Why Credit Cards Have Chips — And What They Miss

Credit cards have chips to stop counterfeit fraud. The small metallic square on the front of your card is a miniature computer that creates a unique, encrypted code for every single transaction, making it nearly impossible for thieves to clone your card the way they could with the older magnetic stripe technology.

What the Chip Actually Does

To understand why chips exist, it helps to know what came before them. The magnetic stripe on the back of a credit card stores your name, account number, expiration date, and a verification code in three horizontal tracks. That data is static, meaning it never changes. Every time you swipe, the terminal reads the exact same information. A criminal who captured that data, whether through a card skimmer at a gas pump or a data breach, could encode it onto a blank card and use it to make purchases that looked perfectly legitimate to the payment system.

The chip, formally called an EMV chip (named after Europay, Mastercard, and Visa, the companies that developed the standard), works differently. When you insert your card into a terminal, the chip generates a one-time encrypted digital signature unique to that specific transaction. Even if a thief intercepted that code, it would be worthless for any future purchase. The chip essentially turns every transaction into a one-time-use event, which is why counterfeit card fraud becomes dramatically harder to pull off.

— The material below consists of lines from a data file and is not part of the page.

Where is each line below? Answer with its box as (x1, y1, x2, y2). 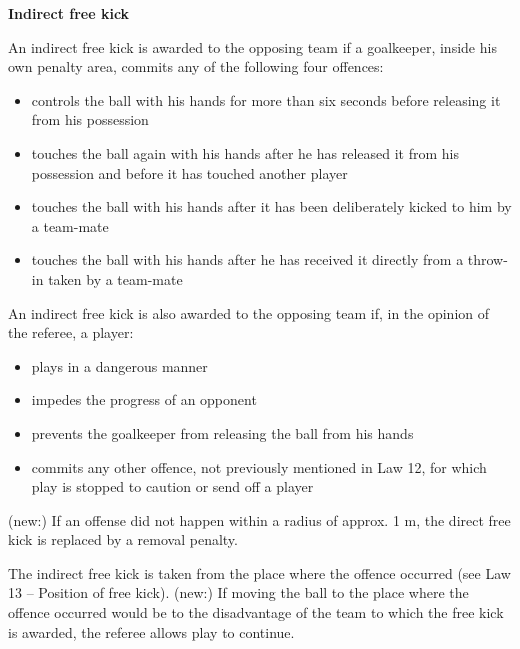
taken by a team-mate (48, 268, 183, 289)
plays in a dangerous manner (31, 355, 208, 376)
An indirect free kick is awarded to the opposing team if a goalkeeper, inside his (8, 36, 497, 57)
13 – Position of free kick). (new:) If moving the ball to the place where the (8, 582, 469, 603)
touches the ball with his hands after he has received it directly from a (31, 249, 464, 270)
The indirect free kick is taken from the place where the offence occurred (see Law (8, 562, 511, 583)
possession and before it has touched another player (31, 162, 348, 183)
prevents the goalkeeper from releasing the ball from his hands (31, 422, 414, 443)
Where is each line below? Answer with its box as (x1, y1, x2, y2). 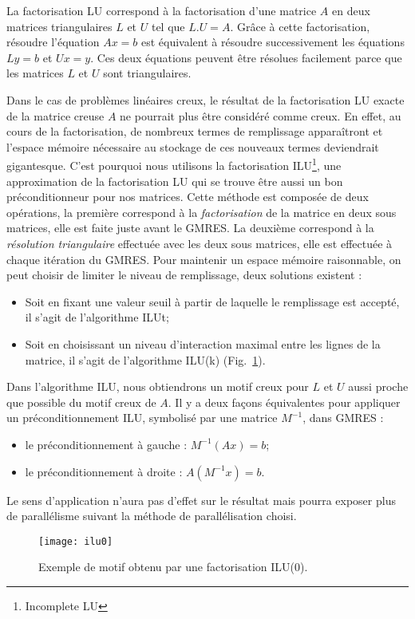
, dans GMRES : (302, 409, 384, 426)
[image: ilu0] (38, 535, 113, 547)
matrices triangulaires (6, 18, 113, 34)
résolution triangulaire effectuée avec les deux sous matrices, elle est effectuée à (6, 235, 393, 251)
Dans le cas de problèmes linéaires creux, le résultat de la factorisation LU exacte (6, 91, 405, 108)
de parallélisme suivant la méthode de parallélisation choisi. (6, 507, 297, 524)
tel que (151, 18, 185, 34)
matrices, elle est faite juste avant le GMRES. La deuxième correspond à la (6, 219, 374, 236)
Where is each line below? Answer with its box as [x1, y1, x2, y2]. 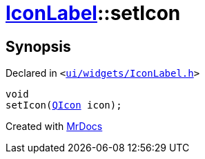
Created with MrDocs [6, 120, 103, 133]
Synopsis [6, 37, 71, 55]
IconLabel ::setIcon [6, 1, 181, 25]
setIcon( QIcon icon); [6, 100, 122, 111]

Why the U.S. Adopted Chips

Most of Europe and Canada had been using chip cards for years before the U.S. made the switch. The catalyst here was a liability shift that took effect on October 1, 2015. Before that date, banks generally absorbed the cost of counterfeit card fraud. After that date, the party with the weaker security technology pays. If a customer uses a chip card at a store that only has a swipe terminal, the merchant is liable for any counterfeit fraud on that transaction. If the merchant has a chip terminal but the bank issued a card without a chip, the bank is liable.

This rule gave both merchants and banks a strong financial incentive to upgrade. Merchants installed chip-capable terminals to avoid eating fraud losses, and banks issued chip cards so they wouldn’t be stuck with the bill either. The shift wasn’t a government mandate. It was an industry rule created by the major card networks, but the financial pressure worked. Within a few years, chip terminals became standard at most retailers.

How Much Fraud It Actually Prevented

The results have been mixed depending on how you measure them. Research from the Federal Reserve Bank of Kansas City found that counterfeit fraud rates on certain debit card networks dropped significantly after chip adoption. On single-message networks (typically used for PIN debit transactions), the counterfeit fraud rate rose initially from 3.2 basis points in 2015 to 4.4 basis points in 2017 as adoption was still underway, then fell to 1.7 basis points by 2021, roughly half the pre-migration level.

On dual-message networks, which process most signature-based debit and credit card transactions, the picture was less clear. The counterfeit fraud rate dropped from 9.0 basis points in 2015 to 6.6 in 2017, then climbed back to 9.1 basis points by 2021. One explanation: as in-person counterfeit fraud became harder, criminals shifted to online fraud, where the physical chip offers no protection. A basis point here equals one cent per $100 in transactions, so even small-sounding numbers represent significant dollar amounts across billions of transactions.

Why You Still Have a Magnetic Stripe

If the chip is so much better, you might wonder why your card still has a magnetic stripe at all. The answer is backward compatibility. Not every terminal in every country, gas station, or parking garage has been upgraded. The stripe serves as a fallback so your card works everywhere. Some card networks have begun phasing out the magnetic stripe on new cards, but the transition is gradual. As long as swipe-only terminals exist somewhere in the world, the stripe remains useful.

How Tap-to-Pay Fits In

Contactless payments, where you tap your card or phone on a terminal instead of inserting it, use the same underlying security technology as the chip. Your card or phone generates a one-time encrypted code (called an ARQC in industry terms) for each tap, just as it does when you insert the chip. The contactless transaction follows the same authorization path and uses the same cryptographic functions. Tapping is not less secure than inserting. It simply communicates with the terminal using a short-range radio signal (NFC) instead of a physical metal contact, while applying the same dynamic encryption that makes chip transactions resistant to counterfeiting.

Mobile wallets on your phone add another layer on top of this. They typically replace your actual card number with a device-specific token, so your real account number is never transmitted to the merchant at all. The combination of tokenization and one-time transaction codes makes tap-to-pay with a phone one of the most secure ways to pay in person.

What the Chip Doesn’t Protect

The chip is designed to prevent one specific type of crime: someone cloning your physical card and using the copy at a store. It does not protect against online fraud, where a thief only needs your card number, expiration date, and the three-digit security code on the back. It also doesn’t help if your actual card is lost or stolen, since the thief has the real chip in hand. For online purchases, other tools like two-factor authentication, virtual card numbers, and fraud monitoring algorithms handle the security work that the chip can’t.